Should I divide the dataset first and save to train.csv, valid.csv, test.csv?
UPDATE: this was solved by divide the data into train.csv, valid.csv, test.csv and load them into dataset class.
when call solver.train(n_epochs=1) for model.RGCN, it would issue the following error. however, when training the model GraphAF, it would train for like over 12 hours (for around 1,000,000 smiles) for like 1 epoch?
---------------------------------------------------------------------------
RuntimeError Traceback (most recent call last)

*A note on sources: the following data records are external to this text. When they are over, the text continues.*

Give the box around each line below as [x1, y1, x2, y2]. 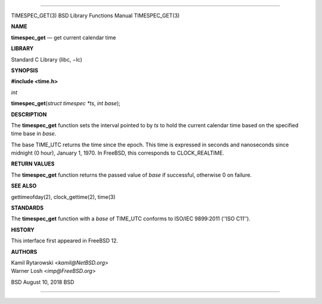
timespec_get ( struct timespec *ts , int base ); [11, 100, 120, 107]
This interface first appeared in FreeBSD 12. [11, 237, 119, 244]
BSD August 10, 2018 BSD [11, 278, 75, 285]
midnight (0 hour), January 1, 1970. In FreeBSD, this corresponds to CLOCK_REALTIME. [11, 149, 225, 156]
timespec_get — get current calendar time [11, 33, 116, 41]
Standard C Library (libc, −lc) [11, 56, 83, 63]
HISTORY [11, 226, 35, 233]
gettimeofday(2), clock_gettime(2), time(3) [11, 193, 116, 200]
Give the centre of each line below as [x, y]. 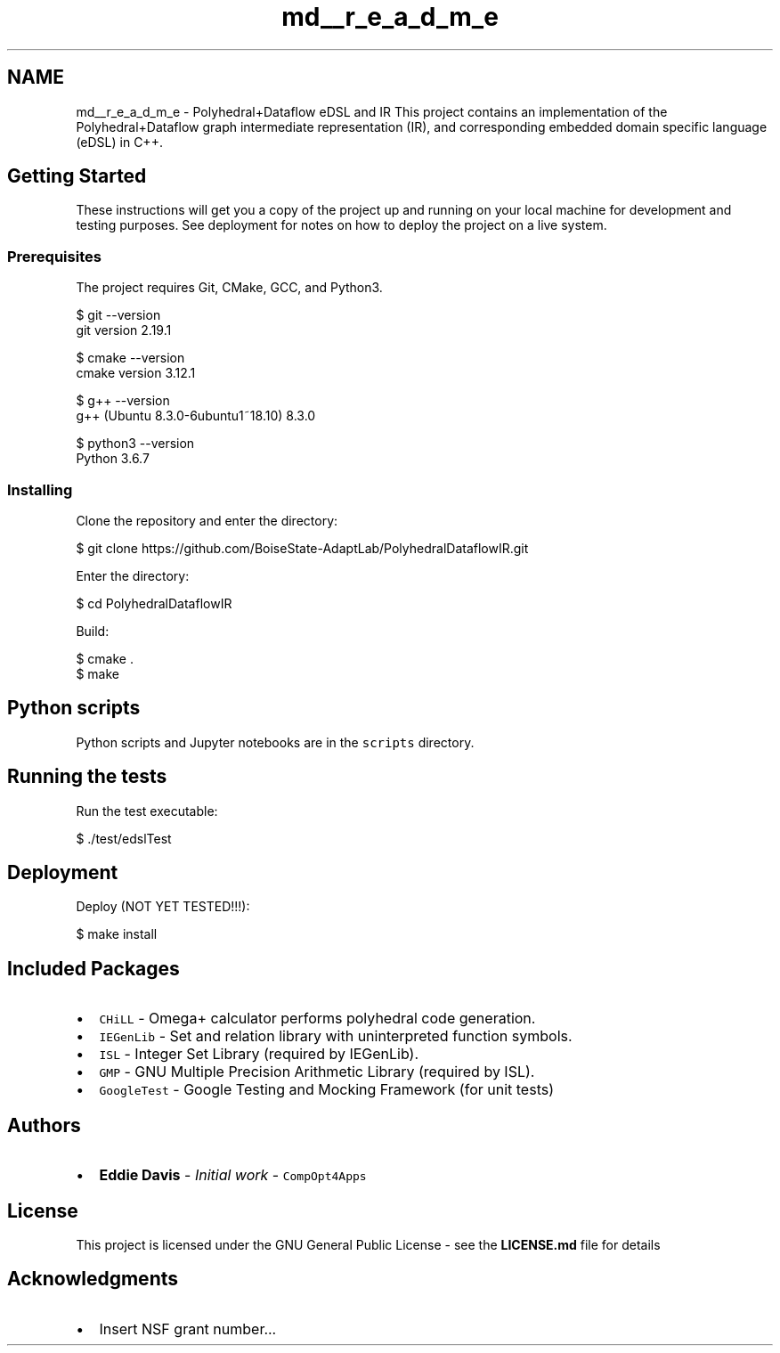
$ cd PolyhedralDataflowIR [154, 603]
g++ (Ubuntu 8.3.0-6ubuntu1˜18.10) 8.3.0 [196, 416]
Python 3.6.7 [113, 459]
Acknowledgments [93, 1279]
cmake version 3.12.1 [136, 373]
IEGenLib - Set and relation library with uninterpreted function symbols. [336, 1036]
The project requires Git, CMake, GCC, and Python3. [229, 288]
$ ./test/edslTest [124, 838]
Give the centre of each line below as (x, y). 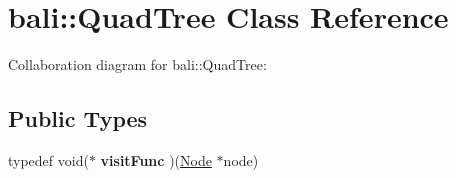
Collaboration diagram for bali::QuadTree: (137, 64)
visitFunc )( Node (156, 159)
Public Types (78, 118)
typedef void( (48, 159)
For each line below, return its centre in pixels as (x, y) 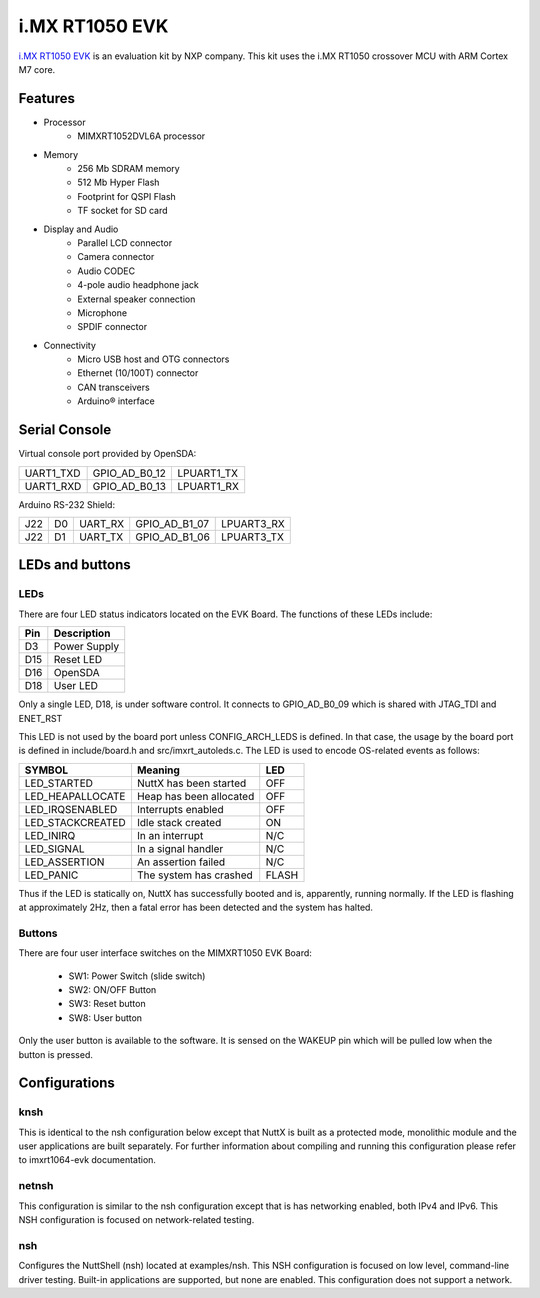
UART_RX (101, 523)
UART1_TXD (52, 473)
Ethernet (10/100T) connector (138, 373)
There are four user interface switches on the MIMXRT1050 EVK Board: (165, 953)
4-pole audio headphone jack (138, 285)
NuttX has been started (191, 783)
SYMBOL (46, 770)
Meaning (158, 770)
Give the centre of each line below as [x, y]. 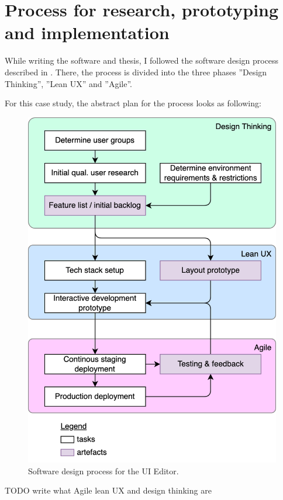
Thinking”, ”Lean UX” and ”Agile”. [68, 83]
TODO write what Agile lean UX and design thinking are [108, 490]
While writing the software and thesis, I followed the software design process [142, 60]
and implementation [87, 32]
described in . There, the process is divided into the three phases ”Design [136, 72]
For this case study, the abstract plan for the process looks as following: [133, 103]
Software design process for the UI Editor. [103, 471]
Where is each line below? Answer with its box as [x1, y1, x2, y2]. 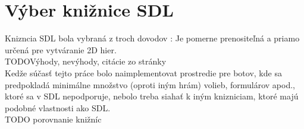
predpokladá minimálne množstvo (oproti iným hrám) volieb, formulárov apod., [5, 78, 296, 91]
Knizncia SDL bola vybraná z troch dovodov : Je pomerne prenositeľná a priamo [5, 32, 300, 44]
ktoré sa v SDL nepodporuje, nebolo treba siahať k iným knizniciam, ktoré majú [5, 90, 299, 102]
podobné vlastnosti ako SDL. [5, 101, 111, 114]
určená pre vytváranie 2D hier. [5, 43, 117, 56]
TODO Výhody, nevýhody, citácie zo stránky [5, 55, 167, 67]
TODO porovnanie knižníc [5, 113, 102, 125]
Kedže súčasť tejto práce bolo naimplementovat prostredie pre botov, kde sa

/tmp/ipykernel_1607319/1620135592.py in <module>
----> 1 solver.train(num_epoch=2)
~/.local/lib/python3.9/site-packages/torchdrug/core/engine.py in train(self, num_epoch, batch_per_epoch)
153 batch = utils.cuda(batch, device=self.device)
154
--> 155 loss, metric = model(batch)
156 if not loss.requires_grad:
157 raise RuntimeError("Loss doesn't require grad. Did you define any loss in the task?")
/system/apps/userenv/students/yitaocai/conda/envs/system2/lib/python3.9/site-packages/torch/nn/modules/module.py in _call_impl(self, *input, **kwargs)
1049 if not (self._backward_hooks or self._forward_hooks or self._forward_pre_hooks or _global_backward_hooks
1050 or _global_forward_hooks or _global_forward_pre_hooks):
-> 1051 return forward_call(*input, **kwargs)
1052 # Do not call functions when jit is used
1053 full_backward_hooks, non_full_backward_hooks = [], []
~/.local/lib/python3.9/site-packages/torchdrug/tasks/generation.py in forward(self, batch)
696 for criterion, weight in self.criterion.items():
697 if criterion == "nll":
--> 698 _loss, _metric = self.MLE_forward(batch)
699 all_loss += _loss * weight
700 metric.update(_metric)
...
---> 72 return torch.ops.torch_scatter.scatter_max(src, index, dim, out, dim_size)
73
74
RuntimeError: Not compiled with CUDA support
For generative models, since there is no need to use validation and test sets. You may pass the full dataset as the training set, and set None for both validation and test sets. See the demo of GCPN / GraphAF.
GraphAF might take a long time to train, since it is an autoregressive model, though I can't recall the exact speed of GraphAF. For the CUDA support problem, it is because you install the CPU version rather than the GPU version of torch_scatter.